What We're Working On
Accessibility is an ongoing commitment. Here is where we are actively investing:
Expanding keyboard navigation for individual map markers on the map canvas
Evaluating automated accessibility testing as part of our development and release process
Continuing to audit map experience flows as we add new features
Feedback and Accommodation Requests
If a visitor to your map encounters a barrier, we want to hear about it.
Contact Proxi support through the chat widget in your Proxi dashboard, or reach out to your account contact directly.
Organizers who need to support specific accessibility accommodations for their district, event, or destination are encouraged to reach out — we can help you understand your options and plan accordingly.
Technical Reference
Standard | Target Level |
WCAG | 2.1 Level AA |
Keyboard operability | WCAG 2.1 Success Criteria 2.1.1, 2.1.2 |
Focus visible | WCAG 2.1 Success Criterion 2.4.7 |
Name, Role, Value (ARIA) | WCAG 2.1 Success Criterion 4.1.2 |
Status messages | WCAG 2.1 Success Criterion 4.1.3 |
Contrast (minimum) | WCAG 2.1 Success Criterion 1.4.3 |
Language of page | WCAG 2.1 Success Criterion 3.1.1 |
Images of text | WCAG 2.1 Success Criterion 1.4.5 |
Non-text contrast (icons, focus) | WCAG 2.1 Success Criterion 1.4.11 |
Use of color | WCAG 2.1 Success Criterion 1.4.1 |
Resize text | WCAG 2.1 Success Criterion 1.4.4 |
Last updated: March 2026. This statement will be reviewed and updated as the map experience evolves.
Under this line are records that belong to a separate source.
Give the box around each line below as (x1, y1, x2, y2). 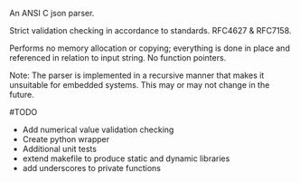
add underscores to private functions (22, 163, 161, 173)
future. (9, 90, 34, 100)
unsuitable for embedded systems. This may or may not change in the (9, 80, 270, 90)
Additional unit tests (22, 144, 98, 154)
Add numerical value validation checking (22, 124, 174, 135)
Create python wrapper (22, 134, 110, 144)
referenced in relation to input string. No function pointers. (9, 53, 227, 62)
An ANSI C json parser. (9, 8, 95, 18)
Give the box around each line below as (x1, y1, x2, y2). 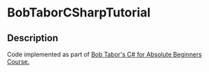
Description (7, 32, 58, 44)
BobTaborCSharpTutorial (7, 5, 151, 21)
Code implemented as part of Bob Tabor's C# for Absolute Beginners (7, 50, 202, 58)
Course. (7, 58, 29, 66)
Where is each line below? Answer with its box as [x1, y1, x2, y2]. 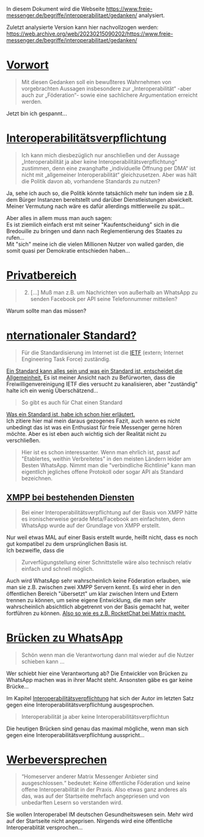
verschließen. [6, 437, 41, 444]
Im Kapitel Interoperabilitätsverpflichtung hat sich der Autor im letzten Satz [6, 694, 194, 701]
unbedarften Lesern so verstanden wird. [21, 799, 123, 806]
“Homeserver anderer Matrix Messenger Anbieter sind [21, 773, 159, 781]
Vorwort [6, 58, 49, 72]
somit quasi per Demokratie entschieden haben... [6, 247, 130, 254]
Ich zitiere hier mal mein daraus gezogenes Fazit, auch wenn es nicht [6, 417, 180, 424]
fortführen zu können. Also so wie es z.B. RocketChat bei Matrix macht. [6, 610, 186, 617]
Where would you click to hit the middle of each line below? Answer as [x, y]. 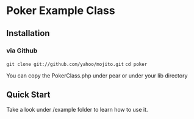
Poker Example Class [61, 11]
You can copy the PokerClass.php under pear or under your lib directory [97, 75]
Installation [28, 33]
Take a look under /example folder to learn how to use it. [77, 109]
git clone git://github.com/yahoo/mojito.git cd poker [77, 64]
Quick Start [28, 95]
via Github [22, 51]
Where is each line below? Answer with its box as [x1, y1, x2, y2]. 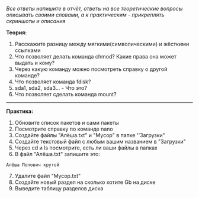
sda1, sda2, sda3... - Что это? [14, 85, 88, 91]
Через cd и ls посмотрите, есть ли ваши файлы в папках [14, 144, 158, 151]
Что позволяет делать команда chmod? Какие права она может [14, 53, 176, 60]
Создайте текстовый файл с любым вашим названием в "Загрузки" [14, 138, 187, 145]
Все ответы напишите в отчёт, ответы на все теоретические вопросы [6, 5, 183, 12]
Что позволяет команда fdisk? [14, 78, 91, 85]
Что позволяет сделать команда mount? [14, 91, 117, 98]
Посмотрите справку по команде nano [14, 125, 114, 132]
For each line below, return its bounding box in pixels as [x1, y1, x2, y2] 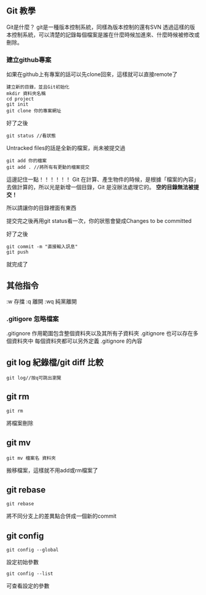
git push [6, 249, 29, 255]
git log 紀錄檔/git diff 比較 [6, 357, 104, 367]
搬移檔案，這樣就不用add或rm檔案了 [6, 466, 98, 474]
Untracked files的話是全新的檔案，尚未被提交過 [6, 144, 126, 152]
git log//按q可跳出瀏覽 [6, 375, 61, 381]
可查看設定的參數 [6, 582, 50, 589]
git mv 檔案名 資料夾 [6, 455, 56, 461]
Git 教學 [6, 6, 36, 17]
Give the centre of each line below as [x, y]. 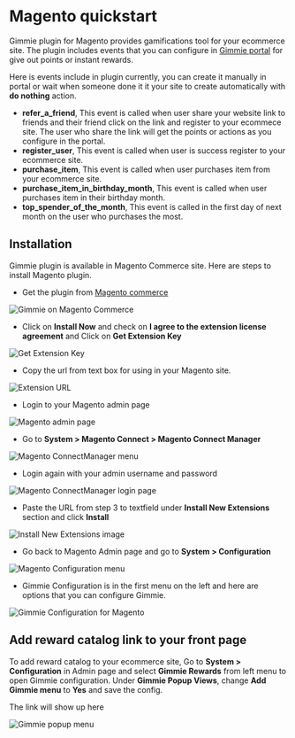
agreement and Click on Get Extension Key [102, 336]
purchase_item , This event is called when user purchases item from [146, 169]
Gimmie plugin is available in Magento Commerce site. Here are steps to [140, 265]
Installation [41, 244]
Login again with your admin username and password [120, 473]
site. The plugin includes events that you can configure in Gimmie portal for [146, 50]
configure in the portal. [64, 141]
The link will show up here [57, 707]
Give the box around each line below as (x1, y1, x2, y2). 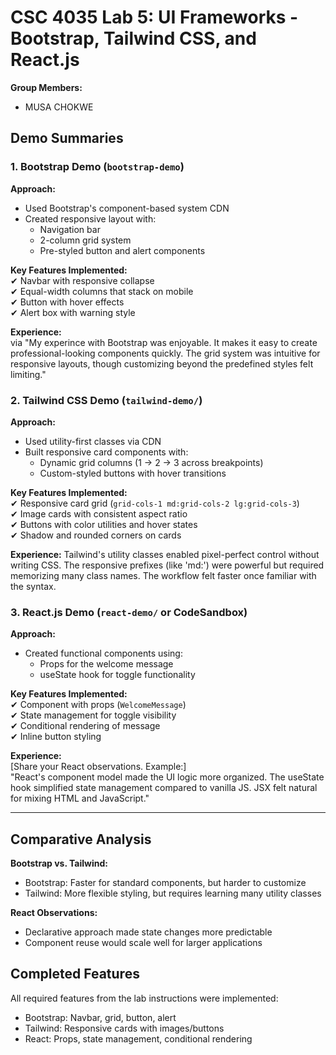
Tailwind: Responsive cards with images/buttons (24, 1022, 225, 1034)
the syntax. (10, 580, 57, 592)
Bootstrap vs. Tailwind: (10, 857, 108, 870)
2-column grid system (39, 234, 132, 246)
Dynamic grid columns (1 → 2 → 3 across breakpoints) (39, 456, 264, 468)
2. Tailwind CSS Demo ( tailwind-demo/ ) (10, 393, 203, 407)
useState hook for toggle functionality (39, 669, 196, 681)
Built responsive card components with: (24, 446, 189, 458)
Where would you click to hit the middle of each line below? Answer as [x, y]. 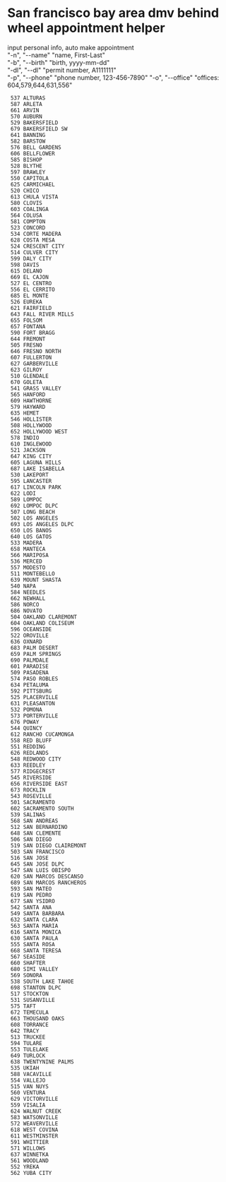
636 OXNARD [26, 641]
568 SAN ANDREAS [34, 820]
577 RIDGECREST [32, 771]
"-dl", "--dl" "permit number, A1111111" [62, 70]
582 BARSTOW [28, 141]
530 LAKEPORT [30, 474]
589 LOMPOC [26, 499]
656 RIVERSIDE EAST [39, 784]
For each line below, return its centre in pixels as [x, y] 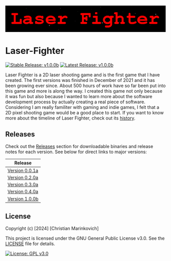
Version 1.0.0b [23, 198]
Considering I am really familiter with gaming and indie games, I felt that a [82, 107]
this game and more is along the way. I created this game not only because [84, 91]
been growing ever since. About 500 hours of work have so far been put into [86, 86]
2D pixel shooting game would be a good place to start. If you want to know [84, 113]
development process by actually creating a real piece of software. [75, 102]
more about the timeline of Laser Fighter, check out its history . [70, 118]
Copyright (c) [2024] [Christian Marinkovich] [52, 228]
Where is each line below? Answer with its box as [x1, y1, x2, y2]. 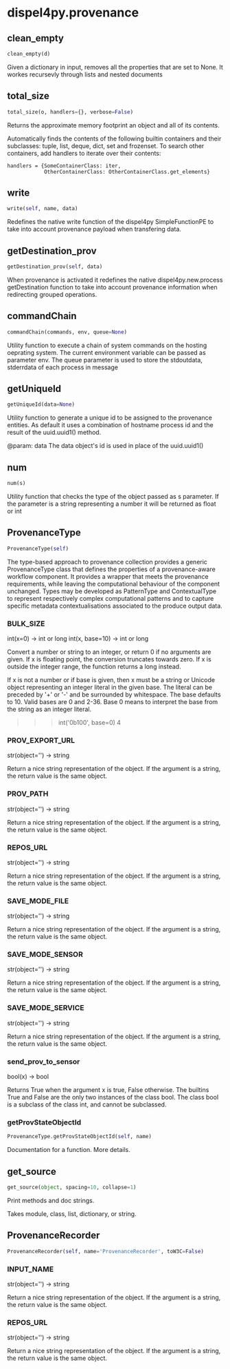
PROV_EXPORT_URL [7, 735, 76, 745]
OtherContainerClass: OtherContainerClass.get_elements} [43, 168, 211, 175]
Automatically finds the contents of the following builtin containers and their [7, 134, 222, 143]
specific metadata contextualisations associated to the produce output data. [7, 601, 223, 610]
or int [7, 507, 22, 515]
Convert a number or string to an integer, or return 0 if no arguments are [7, 648, 211, 656]
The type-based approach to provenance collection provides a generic [7, 557, 208, 566]
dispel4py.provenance [7, 5, 139, 21]
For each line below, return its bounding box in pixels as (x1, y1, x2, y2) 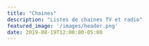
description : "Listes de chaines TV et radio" (7, 16, 143, 23)
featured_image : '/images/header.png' (7, 22, 118, 29)
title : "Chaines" (7, 9, 57, 17)
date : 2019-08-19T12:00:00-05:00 (7, 28, 103, 36)
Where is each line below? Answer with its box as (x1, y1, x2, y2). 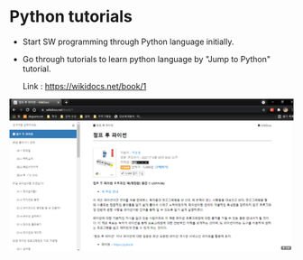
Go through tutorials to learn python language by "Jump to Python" (22, 53, 271, 64)
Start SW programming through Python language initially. (22, 36, 234, 47)
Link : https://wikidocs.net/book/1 (22, 80, 147, 91)
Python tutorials (9, 6, 133, 27)
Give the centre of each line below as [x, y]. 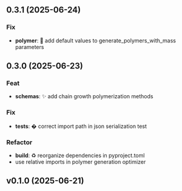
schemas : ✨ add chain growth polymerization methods [84, 96]
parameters [29, 47]
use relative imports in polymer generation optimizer [80, 162]
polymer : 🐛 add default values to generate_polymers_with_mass [95, 40]
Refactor [19, 142]
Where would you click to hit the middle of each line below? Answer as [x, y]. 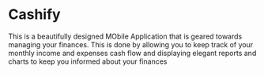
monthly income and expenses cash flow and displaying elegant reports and [132, 53]
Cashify [34, 15]
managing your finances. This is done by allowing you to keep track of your [131, 44]
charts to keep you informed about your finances [88, 61]
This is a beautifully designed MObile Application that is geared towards [125, 36]
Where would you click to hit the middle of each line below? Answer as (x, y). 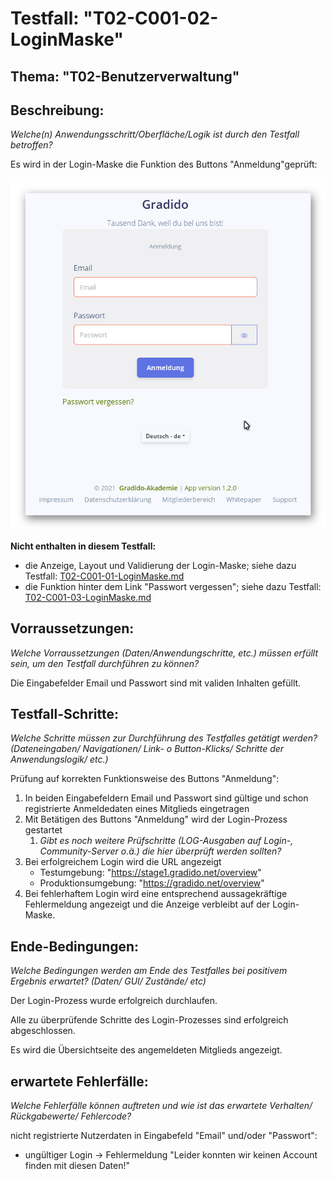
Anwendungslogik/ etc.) (59, 759)
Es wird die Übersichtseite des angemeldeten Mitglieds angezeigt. (146, 1050)
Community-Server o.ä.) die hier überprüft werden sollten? (160, 851)
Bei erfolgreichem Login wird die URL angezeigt (123, 862)
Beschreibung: (57, 110)
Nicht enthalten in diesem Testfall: (83, 546)
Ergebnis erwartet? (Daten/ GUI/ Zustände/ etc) (108, 981)
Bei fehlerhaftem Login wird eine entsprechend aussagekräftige (156, 894)
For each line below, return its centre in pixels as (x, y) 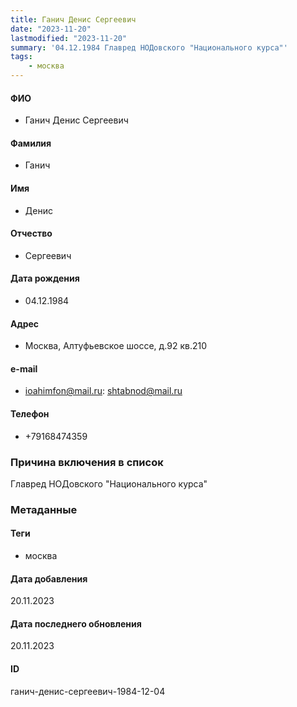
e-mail (24, 368)
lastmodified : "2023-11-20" (69, 38)
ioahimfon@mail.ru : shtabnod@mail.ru (103, 391)
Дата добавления (49, 578)
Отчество (31, 233)
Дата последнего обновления (76, 623)
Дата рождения (45, 278)
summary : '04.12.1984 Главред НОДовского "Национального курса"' (149, 47)
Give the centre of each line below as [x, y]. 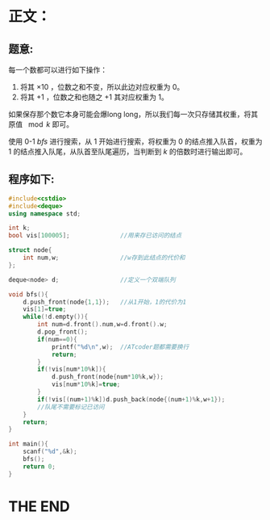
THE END [39, 506]
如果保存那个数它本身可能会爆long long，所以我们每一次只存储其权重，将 [130, 114]
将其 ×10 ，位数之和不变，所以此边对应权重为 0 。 [102, 87]
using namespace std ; [45, 214]
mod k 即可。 [51, 124]
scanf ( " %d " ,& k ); [50, 452]
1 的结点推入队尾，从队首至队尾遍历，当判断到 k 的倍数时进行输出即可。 [128, 151]
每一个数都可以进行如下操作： [58, 70]
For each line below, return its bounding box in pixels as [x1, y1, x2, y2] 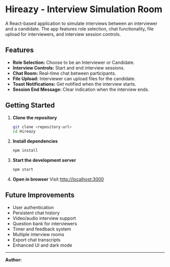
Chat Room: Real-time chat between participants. [12, 70, 116, 76]
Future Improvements [5, 191, 75, 199]
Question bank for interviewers [12, 220, 77, 226]
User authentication [12, 204, 54, 210]
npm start [12, 167, 34, 172]
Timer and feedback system [12, 226, 71, 232]
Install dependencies [12, 138, 58, 144]
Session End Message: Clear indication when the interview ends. [12, 86, 149, 92]
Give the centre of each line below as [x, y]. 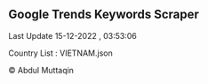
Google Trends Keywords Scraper [104, 15]
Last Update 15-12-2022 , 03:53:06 [72, 35]
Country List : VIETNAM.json [60, 53]
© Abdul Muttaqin [41, 70]
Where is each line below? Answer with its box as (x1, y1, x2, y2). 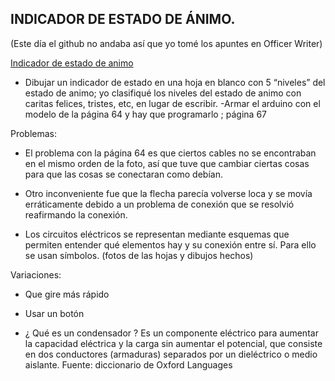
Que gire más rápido (24, 288, 110, 300)
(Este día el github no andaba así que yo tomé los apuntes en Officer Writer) (10, 37, 323, 49)
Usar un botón (24, 307, 85, 319)
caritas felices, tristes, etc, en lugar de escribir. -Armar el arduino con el (24, 97, 321, 109)
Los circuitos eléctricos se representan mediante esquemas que (24, 228, 290, 240)
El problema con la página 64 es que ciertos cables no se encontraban (24, 147, 317, 159)
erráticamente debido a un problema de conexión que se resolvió (24, 198, 295, 210)
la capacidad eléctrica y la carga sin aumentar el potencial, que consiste (24, 337, 323, 349)
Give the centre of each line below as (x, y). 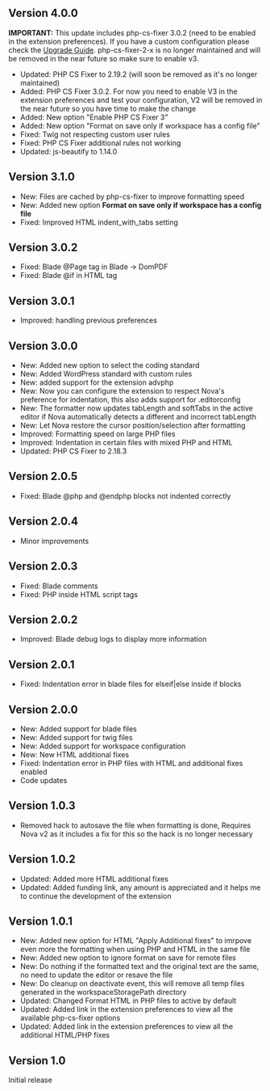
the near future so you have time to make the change (108, 108)
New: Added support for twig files (76, 737)
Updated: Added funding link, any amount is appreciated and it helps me (140, 887)
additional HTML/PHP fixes (65, 1035)
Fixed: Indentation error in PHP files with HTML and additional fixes (131, 763)
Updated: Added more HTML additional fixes (94, 878)
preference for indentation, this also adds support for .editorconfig (130, 400)
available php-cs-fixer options (70, 1018)
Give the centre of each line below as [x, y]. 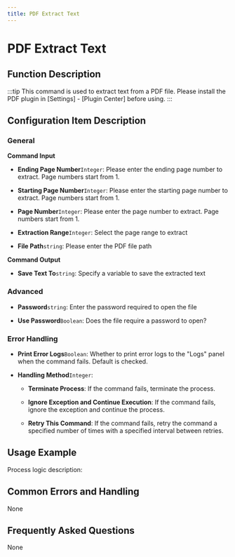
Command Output [34, 260]
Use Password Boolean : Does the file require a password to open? [112, 321]
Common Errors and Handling [73, 492]
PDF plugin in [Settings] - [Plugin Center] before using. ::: [90, 98]
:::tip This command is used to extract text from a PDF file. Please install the [116, 91]
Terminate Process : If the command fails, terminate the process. [122, 388]
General [21, 140]
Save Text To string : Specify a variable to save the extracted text [111, 274]
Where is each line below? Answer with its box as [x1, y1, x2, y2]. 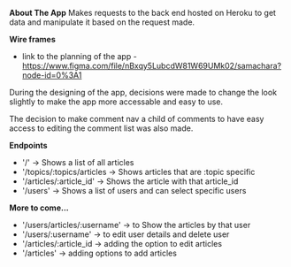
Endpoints [9, 141, 48, 150]
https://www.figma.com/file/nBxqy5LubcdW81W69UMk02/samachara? [21, 61, 281, 71]
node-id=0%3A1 [21, 70, 82, 80]
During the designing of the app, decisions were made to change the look [9, 88, 277, 97]
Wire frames [9, 34, 56, 44]
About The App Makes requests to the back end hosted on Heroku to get [9, 8, 277, 18]
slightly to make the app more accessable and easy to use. [9, 96, 224, 107]
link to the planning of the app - [21, 51, 137, 61]
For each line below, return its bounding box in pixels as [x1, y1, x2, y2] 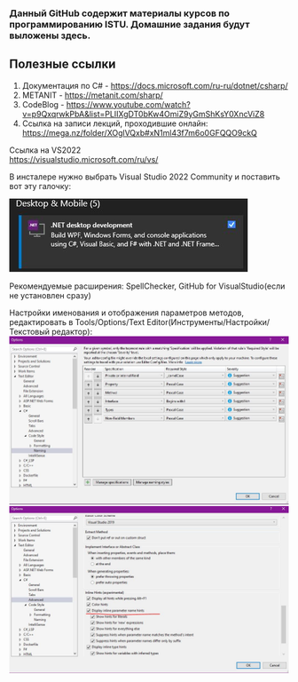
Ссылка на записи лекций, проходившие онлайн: [21, 118, 208, 129]
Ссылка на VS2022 [9, 145, 82, 155]
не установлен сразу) [9, 289, 91, 300]
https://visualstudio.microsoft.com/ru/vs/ [9, 154, 159, 164]
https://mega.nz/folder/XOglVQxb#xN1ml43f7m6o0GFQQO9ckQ [21, 127, 257, 138]
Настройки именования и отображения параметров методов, [9, 307, 244, 318]
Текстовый [9, 326, 51, 337]
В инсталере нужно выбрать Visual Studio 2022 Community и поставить [9, 171, 281, 182]
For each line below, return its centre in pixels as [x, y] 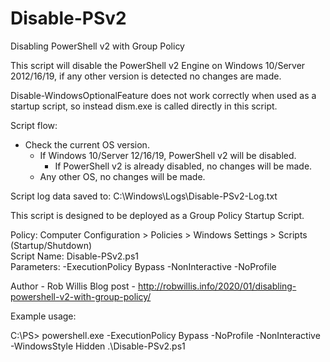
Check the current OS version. [87, 144]
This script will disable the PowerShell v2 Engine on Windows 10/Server [158, 65]
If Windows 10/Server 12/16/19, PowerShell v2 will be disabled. [168, 155]
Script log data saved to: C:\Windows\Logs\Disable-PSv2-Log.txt [144, 196]
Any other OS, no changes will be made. [122, 176]
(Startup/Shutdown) [51, 245]
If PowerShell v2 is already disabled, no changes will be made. [183, 166]
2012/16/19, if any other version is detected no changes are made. [146, 76]
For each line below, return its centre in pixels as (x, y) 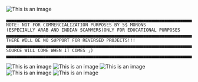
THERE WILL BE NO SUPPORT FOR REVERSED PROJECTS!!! (71, 40)
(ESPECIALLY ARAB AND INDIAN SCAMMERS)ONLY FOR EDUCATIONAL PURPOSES (93, 30)
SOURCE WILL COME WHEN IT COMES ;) (50, 50)
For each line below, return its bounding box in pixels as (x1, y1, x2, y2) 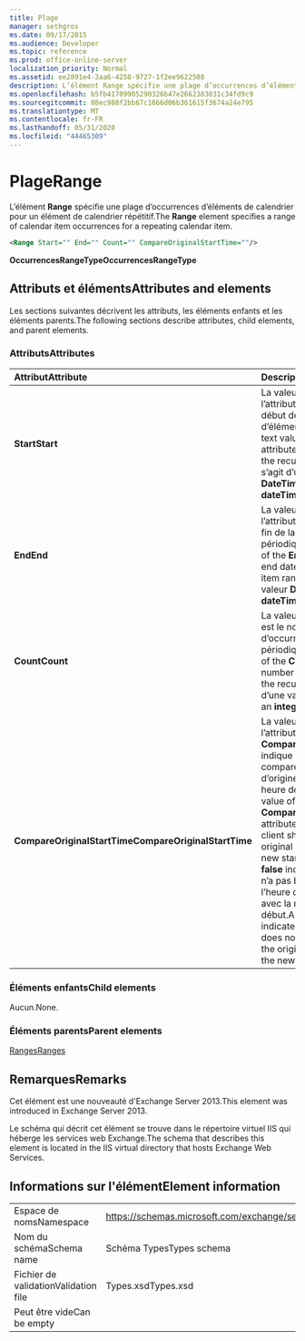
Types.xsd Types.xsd (105, 1280, 194, 1293)
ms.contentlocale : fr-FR (9, 115, 103, 124)
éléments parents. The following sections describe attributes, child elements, (9, 315, 295, 326)
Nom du (14, 1231, 48, 1244)
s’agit (261, 465, 284, 478)
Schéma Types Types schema (105, 1242, 231, 1255)
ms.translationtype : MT (9, 107, 100, 116)
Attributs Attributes (9, 347, 95, 360)
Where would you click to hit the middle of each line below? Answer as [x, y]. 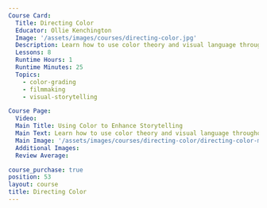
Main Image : [35, 141]
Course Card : [30, 15]
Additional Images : [48, 148]
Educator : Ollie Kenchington [64, 30]
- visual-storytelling [60, 97]
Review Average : [42, 156]
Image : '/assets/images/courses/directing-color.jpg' [106, 38]
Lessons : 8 [33, 52]
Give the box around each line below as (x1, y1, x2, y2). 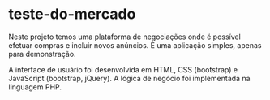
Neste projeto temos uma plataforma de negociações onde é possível (8, 32, 241, 41)
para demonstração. (8, 49, 76, 59)
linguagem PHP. (8, 82, 62, 92)
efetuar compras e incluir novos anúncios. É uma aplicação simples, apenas (8, 40, 262, 50)
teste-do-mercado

A note on using this document with city officials or legal reviewers: This statement is intended to describe Proxi's current implementation honestly. It is not a legal certification. Organizations with specific ADA compliance requirements should consult with an accessibility specialist to assess their full program — including any communications, printed materials, in-person signage, and event logistics that fall outside the Proxi platform.